» **Entries provided**:
══════════
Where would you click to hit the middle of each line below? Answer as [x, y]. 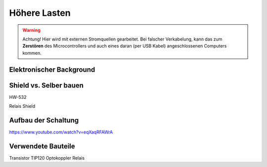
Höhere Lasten [40, 13]
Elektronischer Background [52, 69]
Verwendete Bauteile [42, 146]
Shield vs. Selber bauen [46, 85]
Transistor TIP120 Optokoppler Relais [47, 158]
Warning [31, 30]
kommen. [32, 53]
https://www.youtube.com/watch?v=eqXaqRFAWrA [61, 132]
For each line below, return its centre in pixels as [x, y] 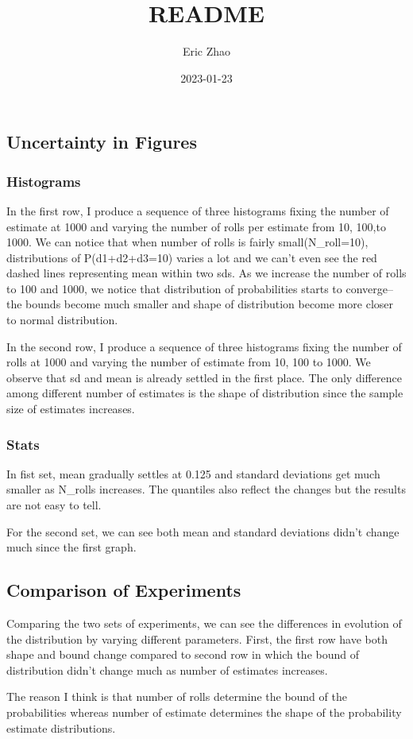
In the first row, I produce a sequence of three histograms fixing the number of [198, 210]
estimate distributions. [61, 727]
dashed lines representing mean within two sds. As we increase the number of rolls [206, 273]
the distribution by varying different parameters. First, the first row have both [197, 638]
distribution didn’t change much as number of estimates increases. [167, 669]
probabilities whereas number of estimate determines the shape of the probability [204, 712]
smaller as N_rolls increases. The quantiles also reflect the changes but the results [206, 489]
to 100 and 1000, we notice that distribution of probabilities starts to [174, 288]
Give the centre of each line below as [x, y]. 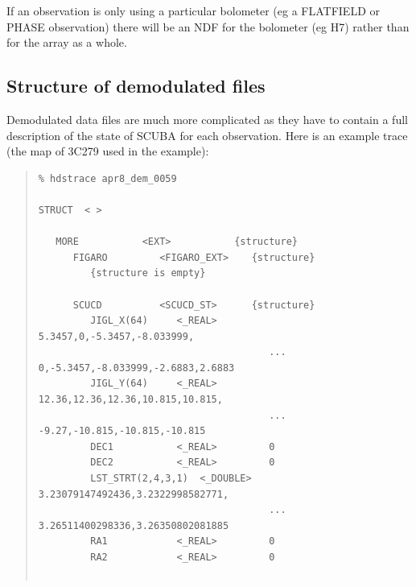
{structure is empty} [148, 273]
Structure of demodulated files [136, 86]
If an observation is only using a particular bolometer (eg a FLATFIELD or [194, 10]
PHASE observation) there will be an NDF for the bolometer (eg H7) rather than [208, 26]
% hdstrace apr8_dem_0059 [107, 178]
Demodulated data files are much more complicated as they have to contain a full [207, 119]
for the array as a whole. [67, 42]
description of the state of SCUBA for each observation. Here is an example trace [207, 135]
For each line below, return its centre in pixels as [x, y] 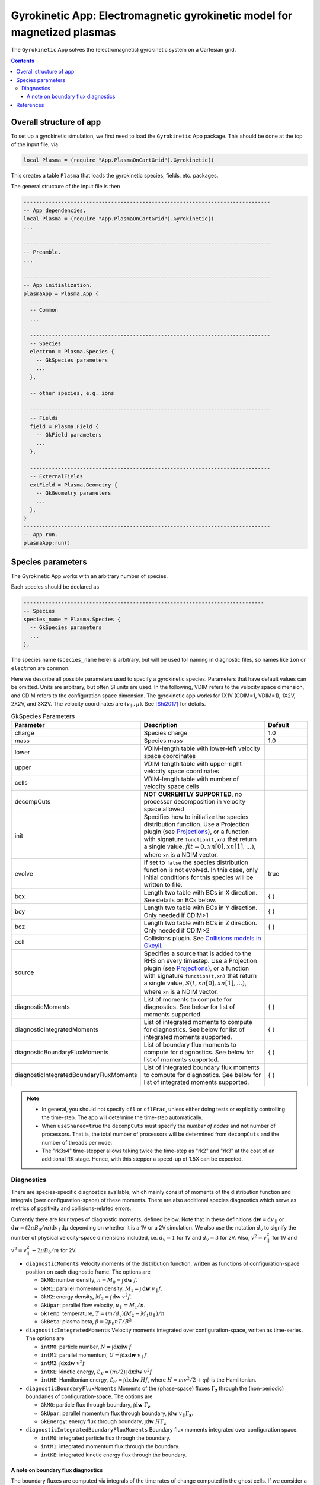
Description [161, 725]
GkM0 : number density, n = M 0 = [81, 1281]
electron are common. [40, 668]
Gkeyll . [153, 946]
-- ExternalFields [56, 476]
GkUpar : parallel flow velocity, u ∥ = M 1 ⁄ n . [93, 1306]
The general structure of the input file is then [66, 187]
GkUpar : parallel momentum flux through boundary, [104, 1413]
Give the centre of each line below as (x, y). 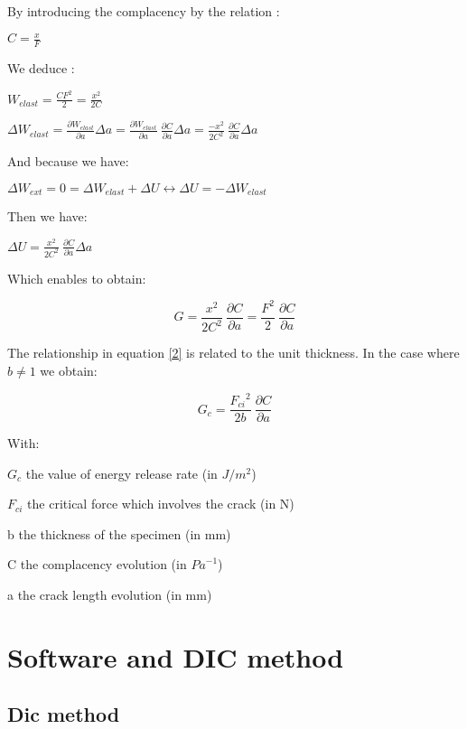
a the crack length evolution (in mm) (110, 595)
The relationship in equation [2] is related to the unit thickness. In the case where (233, 353)
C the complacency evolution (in (97, 564)
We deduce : (41, 67)
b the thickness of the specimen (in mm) (119, 533)
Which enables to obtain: (77, 278)
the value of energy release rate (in (121, 473)
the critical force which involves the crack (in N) (161, 504)
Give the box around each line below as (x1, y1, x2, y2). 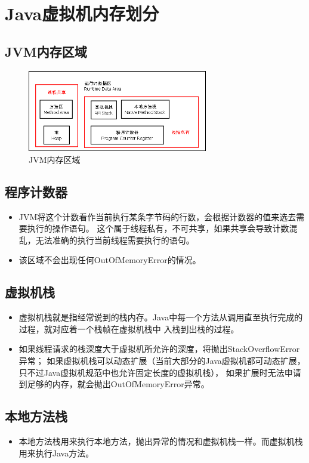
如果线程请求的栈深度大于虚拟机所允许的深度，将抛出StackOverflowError (18, 342, 300, 355)
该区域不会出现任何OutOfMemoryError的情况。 (18, 254, 201, 266)
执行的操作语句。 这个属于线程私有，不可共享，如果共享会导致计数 (27, 222, 289, 234)
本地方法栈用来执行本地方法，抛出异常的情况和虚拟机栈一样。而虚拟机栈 (18, 435, 303, 447)
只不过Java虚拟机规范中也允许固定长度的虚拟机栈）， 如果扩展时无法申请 (18, 366, 301, 378)
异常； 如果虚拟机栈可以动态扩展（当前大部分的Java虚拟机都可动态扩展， (18, 354, 305, 367)
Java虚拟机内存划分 (5, 1, 159, 26)
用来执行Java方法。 (18, 446, 94, 459)
══════════
Taking the records above, print only and exactly the lines from the line with "Give the box" to the line with "本地方法栈用来执行本地方法，抛出异常的情况和虚拟机栈一样。而虚拟机栈 (18, 435, 303, 447)", both kept, and exclude pictures.

» **Result of the exercise**:
Give the box around each line below as (x1, y1, x2, y2). 
如果线程请求的栈深度大于虚拟机所允许的深度，将抛出StackOverflowError (18, 342, 300, 355)
该区域不会出现任何OutOfMemoryError的情况。 (18, 254, 201, 266)
执行的操作语句。 这个属于线程私有，不可共享，如果共享会导致计数 (27, 222, 289, 234)
本地方法栈用来执行本地方法，抛出异常的情况和虚拟机栈一样。而虚拟机栈 (18, 435, 303, 447)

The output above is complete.